▸ What you should do: When you reach the line containing "Cartesian product of" in the entries below, start writing out each line exactly, and stop after the line containing "vocabulary.".

▸ Task data:
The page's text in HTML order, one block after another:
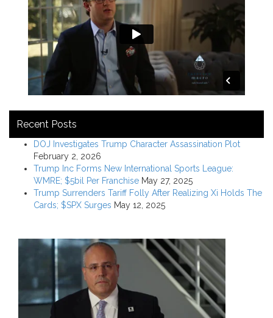
Recent Posts
DOJ Investigates Trump Character Assassination Plot
February 2, 2026
Trump Inc Forms New International Sports League:
WMRE; $5bil Per Franchise May 27, 2025
Trump Surrenders Tariff Folly After Realizing Xi Holds The
Cards; $SPX Surges May 12, 2025
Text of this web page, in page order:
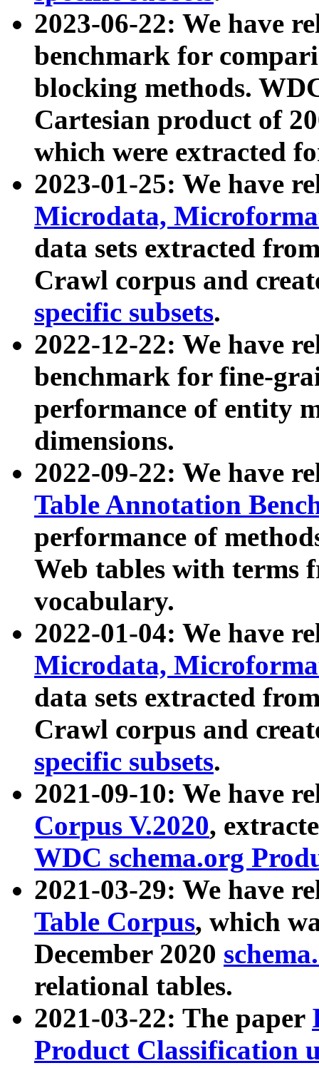
2023-06-22: We have
benchmark for
blocking methods.
Cartesian product of
which were extracted
2023-01-25: We have
Microdata,
data sets extracted
Crawl corpus and
specific subsets.
2022-12-22: We have
benchmark for fine-
performance of entity
dimensions.
2022-09-22: We have
Table Annotation
performance of
Web tables with terms
vocabulary.
2022-01-04: We have
Microdata,
data sets extracted
Crawl corpus and
specific subsets.
2021-09-10: We have
Corpus V.2020,
WDC schema.org
2021-03-29: We have
Table Corpus, which
December 2020
relational tables.
2021-03-22: The paper
Product Classification

▸ The answer:
Cartesian product of
which were extracted
2023-01-25: We have
Microdata,
data sets extracted
Crawl corpus and
specific subsets.
2022-12-22: We have
benchmark for fine-
performance of entity
dimensions.
2022-09-22: We have
Table Annotation
performance of
Web tables with terms
vocabulary.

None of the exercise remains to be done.